Those of my generation may recall an early 1960s TV show entitled That was the Week that Was that aired on Friday nights.  It was an Americanized version of a popular BBC show that offered a satirical take on some of the news that broke during the week.  Maybe needing a bit of humor during those cold war days, my family would gather in my parent’s bedroom (where our black and white TV was) to watch it.  There was a jingle that I still remember that went something like this: ♫ That was the week that was, it’s over let it go. ♫   Well on this New Year’s Eve, I would like to adapt that jingle to sing:

“♫ That was the year that was, it’s over let it go. ♫”

Often on New Year’s Eve, we reflect back on how the year has been for us and our families and since this is the last Sunday of the year as well as New Year’s Eve, I thought I would do the same.  I have also written before that I much prefer even numbers over odd numbers and so I’m glad to see 2023 come to a close and look forward to an even numbered year 2024.  But beyond just being an odd numbered year, 2023 was a year filled with several events that as the show jingle sang, I prefer to “let it go.”

The first event occurred early in the year in February when my wife’s dearest sister lost her six+ year battle with cancer.  If ever there was an individual that faced cancer with spunk and determination, it was my sister-in-law.  As she endured each one of the multiple rounds of treatment over the years, she celebrated with a unique party theme for her family and friends to follow along during her medical regimen.  Following some of these rounds, there were periods of remission, but that nasty cancer just kept coming back in different ways.

All of our lives will forever be changed with her loss; she will be sorely missed.

My next “let it go” event occurred mid-summer when our youngest son’s divorce was finalized.  While it became official at that point, the marriage had been on a tumultuous downward spiral for quite some time and in the end, I feel it was for the best.  But my heart was broken for their almost three-year-old son who could not understand what was happening.

It has taken everyone a while to adjust to the new “new”, but I am glad to say all is working out well.

My next “let it go”, also occurring in the summer, was a tooth problem that started out as an occasional sensitivity when biting down that morphed into an abscess with my face looking like a one-sided chipmunk.  Despite several dentist visits with close scrutiny and x-rays, no etiology could be elucidated.  At least that is until when I went in to see the dentist for the fourth time the day before I was leaving on a trip, to discover that the tooth, a bicuspid on my right side, had in fact broken in half down to the root.

In addition to x-rays, the dentist had taken photos of my tooth and on this last visit, he showed me the difference that had occurred over the last three weeks.  Fortunately, I was able to get into a periodontist quickly and had the offending tooth pulled—the day before my wife and I were leaving on a long overdue trip.
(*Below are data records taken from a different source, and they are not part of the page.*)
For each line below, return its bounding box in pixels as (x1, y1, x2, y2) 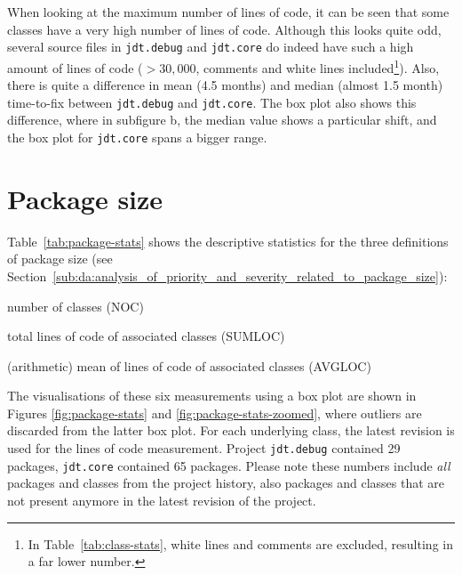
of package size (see (7, 249, 113, 268)
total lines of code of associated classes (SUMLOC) (7, 327, 285, 345)
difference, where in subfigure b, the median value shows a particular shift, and (7, 110, 437, 129)
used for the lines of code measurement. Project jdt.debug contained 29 (7, 439, 401, 458)
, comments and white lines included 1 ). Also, (195, 55, 440, 77)
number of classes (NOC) (7, 296, 144, 315)
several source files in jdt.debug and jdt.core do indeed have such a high (7, 37, 414, 56)
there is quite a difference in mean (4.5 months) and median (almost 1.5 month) (7, 76, 443, 94)
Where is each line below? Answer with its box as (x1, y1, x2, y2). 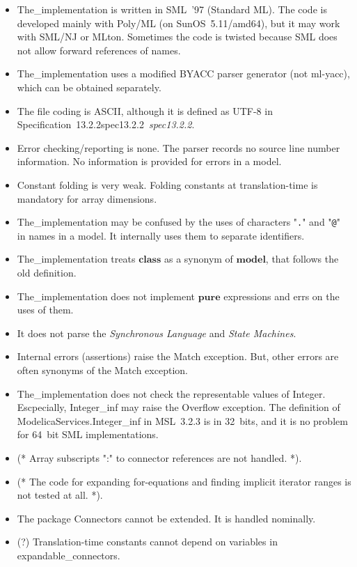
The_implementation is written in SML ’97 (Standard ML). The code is (17, 2, 327, 16)
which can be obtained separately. (17, 79, 161, 94)
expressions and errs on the (223, 288, 340, 303)
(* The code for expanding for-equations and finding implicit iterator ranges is (17, 474, 351, 488)
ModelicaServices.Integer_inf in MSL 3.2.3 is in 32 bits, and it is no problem (17, 413, 348, 428)
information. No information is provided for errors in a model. (17, 154, 282, 169)
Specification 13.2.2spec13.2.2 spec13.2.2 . (17, 117, 195, 132)
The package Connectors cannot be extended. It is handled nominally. (17, 511, 316, 525)
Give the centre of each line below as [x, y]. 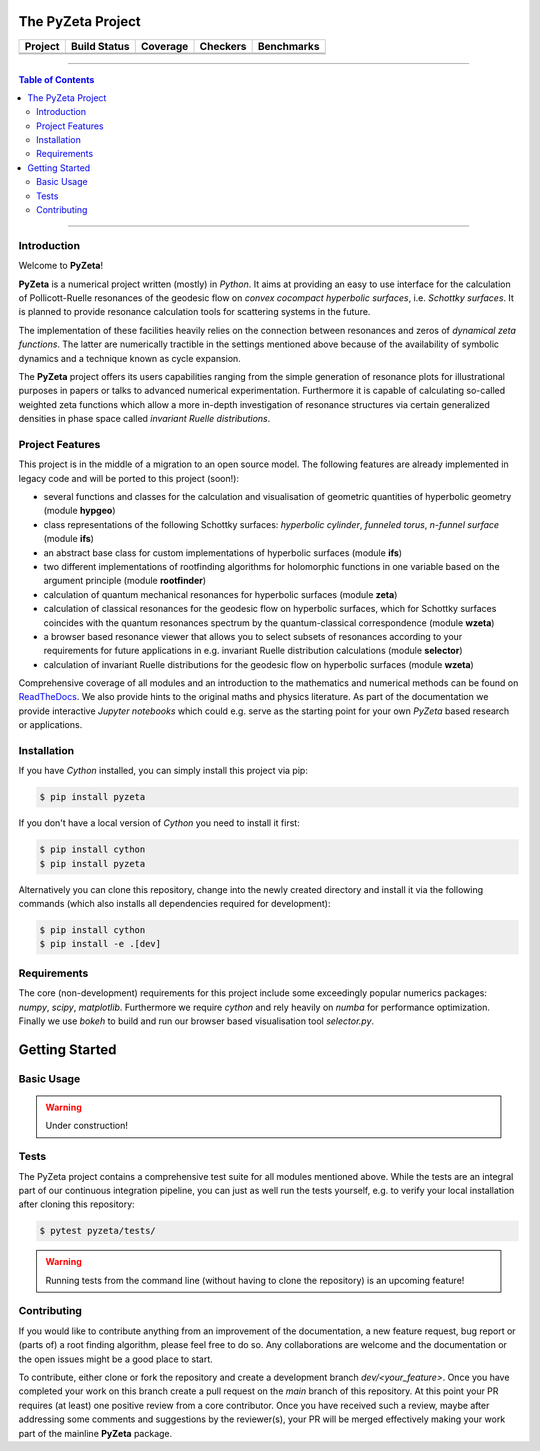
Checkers [223, 46]
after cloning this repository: [76, 1204]
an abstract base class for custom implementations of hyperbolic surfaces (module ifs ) [223, 552]
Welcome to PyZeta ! [61, 266]
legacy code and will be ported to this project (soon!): [129, 478]
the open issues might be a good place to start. [116, 1359]
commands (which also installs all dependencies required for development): [174, 904]
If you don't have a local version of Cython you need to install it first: [159, 823]
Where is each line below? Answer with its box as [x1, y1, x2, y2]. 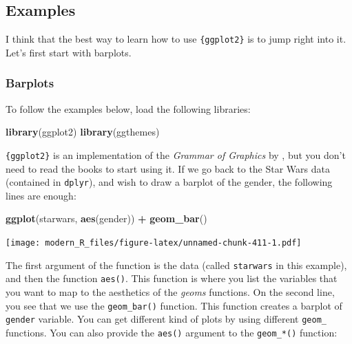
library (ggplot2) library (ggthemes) [6, 125, 160, 139]
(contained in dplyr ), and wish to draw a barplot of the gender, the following [6, 175, 333, 189]
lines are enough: [6, 188, 76, 202]
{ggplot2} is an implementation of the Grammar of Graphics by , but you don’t [6, 147, 346, 162]
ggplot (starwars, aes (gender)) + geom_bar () [6, 211, 207, 226]
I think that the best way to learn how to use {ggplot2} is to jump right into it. [6, 32, 346, 46]
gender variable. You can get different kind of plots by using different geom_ [6, 312, 327, 326]
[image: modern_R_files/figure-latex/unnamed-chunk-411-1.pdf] [6, 237, 302, 248]
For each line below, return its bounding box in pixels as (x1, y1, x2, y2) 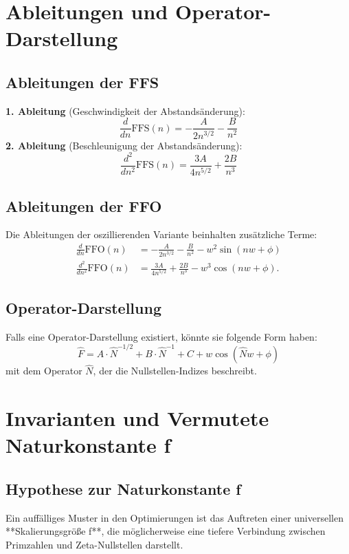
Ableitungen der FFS (5, 71, 159, 92)
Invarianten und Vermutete (5, 403, 269, 432)
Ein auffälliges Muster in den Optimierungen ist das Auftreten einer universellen (5, 510, 344, 524)
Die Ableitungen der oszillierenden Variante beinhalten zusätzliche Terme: (5, 227, 317, 242)
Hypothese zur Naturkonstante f (5, 478, 241, 499)
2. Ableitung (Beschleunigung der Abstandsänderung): (5, 138, 243, 152)
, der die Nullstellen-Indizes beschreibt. (93, 363, 257, 378)
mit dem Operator (5, 363, 82, 378)
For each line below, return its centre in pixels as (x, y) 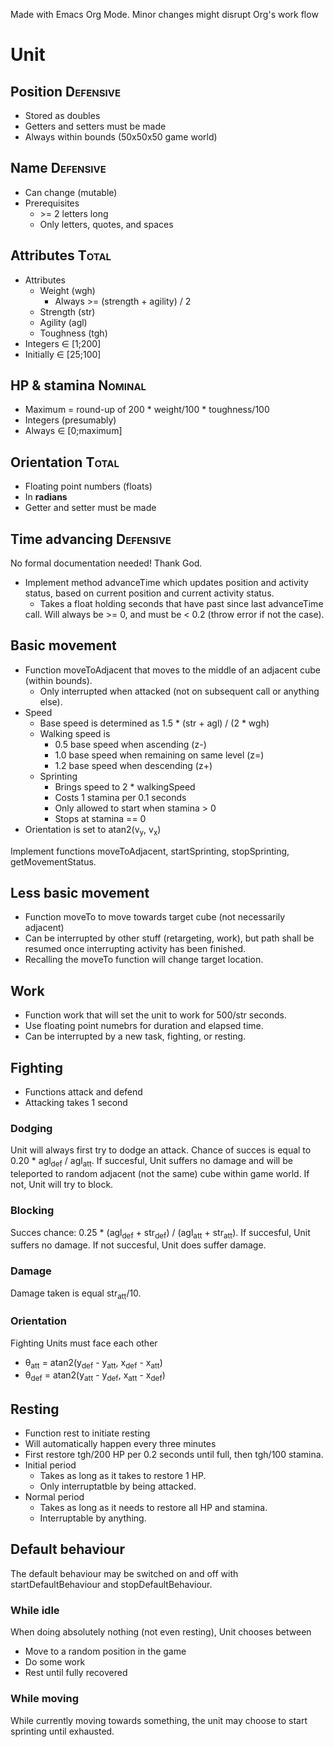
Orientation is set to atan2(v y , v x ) (93, 830)
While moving (45, 1699)
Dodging (31, 1129)
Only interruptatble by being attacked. (118, 1486)
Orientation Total (65, 462)
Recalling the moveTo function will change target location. (144, 960)
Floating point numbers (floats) (88, 486)
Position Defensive (66, 91)
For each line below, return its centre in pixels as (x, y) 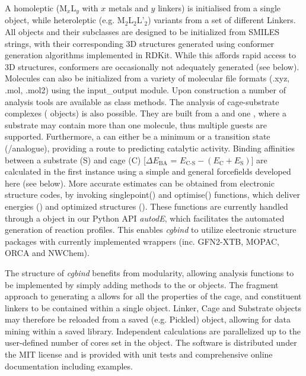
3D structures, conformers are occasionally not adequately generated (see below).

My next “let it go” occurred in the fall when in spite of being fully vaccinated with the latest vaccine, I came down with COVID.  I contracted it at some point on our SibSab in Branson, MO.  At first, I thought I was just suffering from one of my usual sinus infections, but it was my oldest sister who called me three nights after I got home to say she had COVID, and I should test also.  I did and sure enough it was positive within a few minutes.  To make matters worse, not knowing I had it, I had exposed my wife to it and the next day after I tested positive, she did as well.  I felt so guilty for having infected my wife and so defeated having successfully avoided COVID for over three years.
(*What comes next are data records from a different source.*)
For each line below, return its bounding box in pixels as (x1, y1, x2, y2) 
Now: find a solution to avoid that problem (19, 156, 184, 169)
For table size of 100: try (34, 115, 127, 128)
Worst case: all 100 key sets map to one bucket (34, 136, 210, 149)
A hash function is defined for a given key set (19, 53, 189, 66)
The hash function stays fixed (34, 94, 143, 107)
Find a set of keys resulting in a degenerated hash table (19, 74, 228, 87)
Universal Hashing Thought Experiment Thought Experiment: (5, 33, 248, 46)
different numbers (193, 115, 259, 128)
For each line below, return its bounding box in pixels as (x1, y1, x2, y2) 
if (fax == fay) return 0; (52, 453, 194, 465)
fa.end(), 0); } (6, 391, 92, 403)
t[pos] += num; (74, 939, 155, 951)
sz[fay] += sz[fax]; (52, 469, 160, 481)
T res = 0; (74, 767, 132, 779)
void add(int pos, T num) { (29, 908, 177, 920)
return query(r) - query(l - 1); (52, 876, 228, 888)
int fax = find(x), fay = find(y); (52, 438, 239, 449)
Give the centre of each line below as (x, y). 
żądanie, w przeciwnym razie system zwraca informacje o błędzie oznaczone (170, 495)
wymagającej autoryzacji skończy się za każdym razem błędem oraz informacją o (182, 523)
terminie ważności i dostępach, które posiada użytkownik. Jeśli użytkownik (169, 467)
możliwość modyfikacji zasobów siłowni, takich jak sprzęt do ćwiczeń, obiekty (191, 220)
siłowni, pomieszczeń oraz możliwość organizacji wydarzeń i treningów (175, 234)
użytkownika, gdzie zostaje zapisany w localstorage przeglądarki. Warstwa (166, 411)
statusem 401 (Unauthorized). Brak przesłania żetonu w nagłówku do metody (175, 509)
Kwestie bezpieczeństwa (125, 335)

Interestingly, my other two siblings who were on the same trip did not come down with COVID.

At the time of our Branson trip, I was on an antibiotic and steroid to treat the abscessed tooth and I later learned that steroids could reduce your immune system and make you more susceptible to contracting COVID.  Talk about a perfect storm!  If the tooth had not broken and … well no point in going there.
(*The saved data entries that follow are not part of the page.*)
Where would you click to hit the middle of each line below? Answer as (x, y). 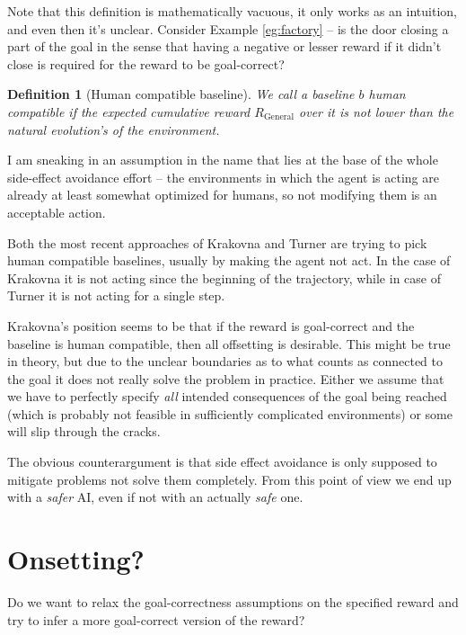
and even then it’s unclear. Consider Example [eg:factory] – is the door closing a (228, 28)
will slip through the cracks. (84, 431)
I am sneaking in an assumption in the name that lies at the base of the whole (223, 160)
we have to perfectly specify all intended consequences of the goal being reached (227, 396)
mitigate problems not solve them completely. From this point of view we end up (229, 479)
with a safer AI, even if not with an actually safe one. (155, 497)
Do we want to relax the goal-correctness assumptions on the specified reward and (233, 601)
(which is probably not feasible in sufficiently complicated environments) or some (230, 413)
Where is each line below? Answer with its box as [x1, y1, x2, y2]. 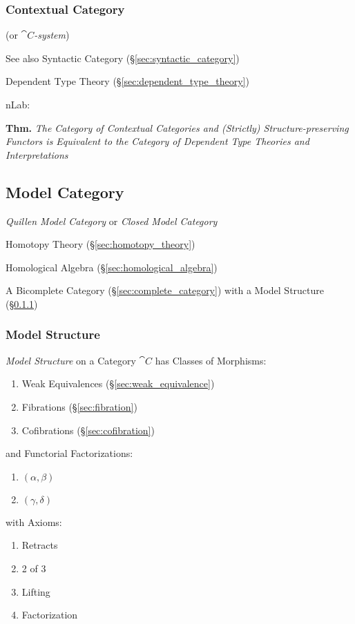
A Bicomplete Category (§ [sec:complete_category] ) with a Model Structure [6, 283, 325, 298]
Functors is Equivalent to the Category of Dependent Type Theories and [6, 134, 309, 148]
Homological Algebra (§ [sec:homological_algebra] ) [6, 260, 218, 274]
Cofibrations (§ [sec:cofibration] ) [21, 422, 155, 437]
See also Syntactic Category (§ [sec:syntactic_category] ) [6, 50, 240, 65]
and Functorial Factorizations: [6, 446, 133, 460]
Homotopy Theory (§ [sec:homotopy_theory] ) [6, 237, 195, 251]
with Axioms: [6, 514, 62, 529]
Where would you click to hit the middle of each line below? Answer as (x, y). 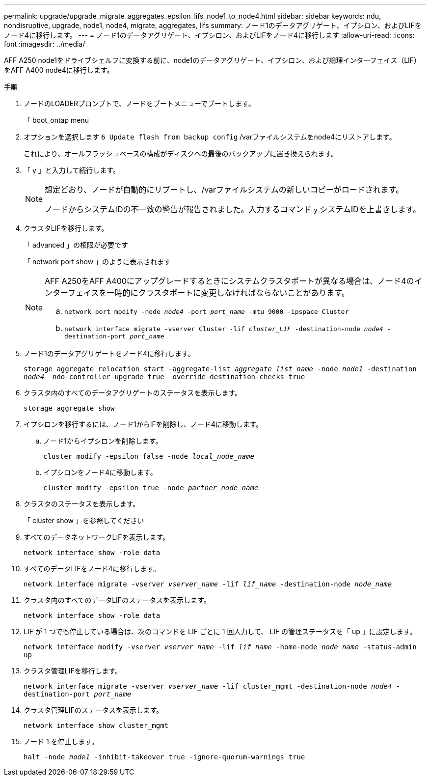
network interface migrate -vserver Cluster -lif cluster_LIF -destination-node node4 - (228, 329)
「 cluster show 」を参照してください (84, 520)
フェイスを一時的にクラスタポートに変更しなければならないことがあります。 (209, 293)
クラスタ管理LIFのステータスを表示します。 (94, 710)
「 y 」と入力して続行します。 (72, 170)
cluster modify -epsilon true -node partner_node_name (151, 488)
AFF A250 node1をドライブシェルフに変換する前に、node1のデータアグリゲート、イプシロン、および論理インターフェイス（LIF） (213, 60)
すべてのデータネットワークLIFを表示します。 (96, 537)
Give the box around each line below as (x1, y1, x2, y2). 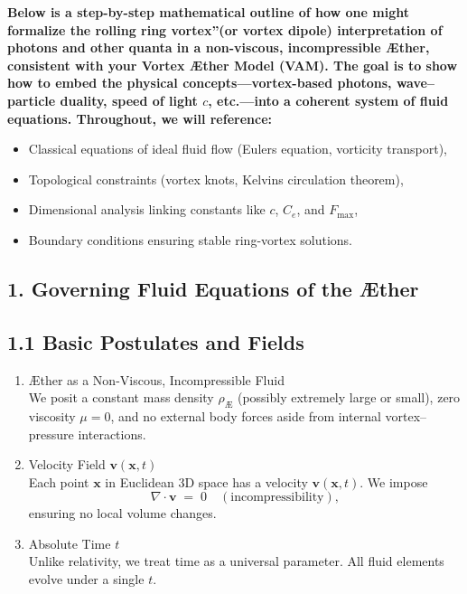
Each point (28, 472, 89, 491)
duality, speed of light (60, 90, 198, 109)
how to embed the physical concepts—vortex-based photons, (7, 73, 392, 92)
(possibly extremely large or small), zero (237, 388, 461, 407)
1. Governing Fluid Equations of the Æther (7, 274, 419, 302)
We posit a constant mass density (28, 388, 214, 407)
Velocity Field (28, 455, 106, 474)
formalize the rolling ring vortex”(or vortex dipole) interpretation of (7, 20, 443, 39)
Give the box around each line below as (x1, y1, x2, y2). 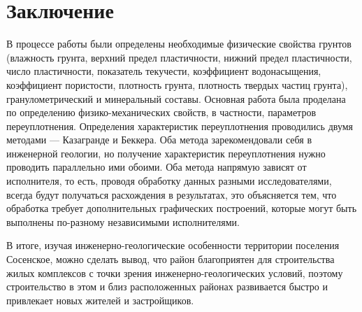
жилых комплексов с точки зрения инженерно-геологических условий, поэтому (6, 265, 343, 280)
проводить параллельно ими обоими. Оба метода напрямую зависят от (6, 159, 307, 174)
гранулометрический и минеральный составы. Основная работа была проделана (6, 91, 346, 106)
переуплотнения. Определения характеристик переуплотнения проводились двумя (6, 118, 353, 133)
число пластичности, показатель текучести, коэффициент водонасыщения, (6, 64, 321, 78)
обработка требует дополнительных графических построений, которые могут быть (6, 201, 357, 215)
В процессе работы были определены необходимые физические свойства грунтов (6, 36, 352, 51)
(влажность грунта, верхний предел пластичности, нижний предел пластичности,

And my last “let it go” event was another serious incident.  Two days before Thanksgiving, my wife was hit broadside while driving home causing her car to spin around nearly 120 degrees before rolling over—twice.  When I got to the scene of the accident, this is what I was confronted with while she was in the back of the ambulance.

Thankfully after more than four hours in the emergency room running numerous tests, they found no internal injuries, and we were able to go home with just a couple of cuts on her leg and some soreness in her back and left arm.

With all these “let it go” events, you’d think I had one of the worst years of my life but there were actually some silver linings to the year.

My wife and I did enjoy some nice trips together one of which was to get to witness our grandson in Seattle make his first communion.

I also had a great BroGo trip with my brother to Detroit as I have posted on recently.

And in spite of the COVID outcome, we had a great SibSab as well.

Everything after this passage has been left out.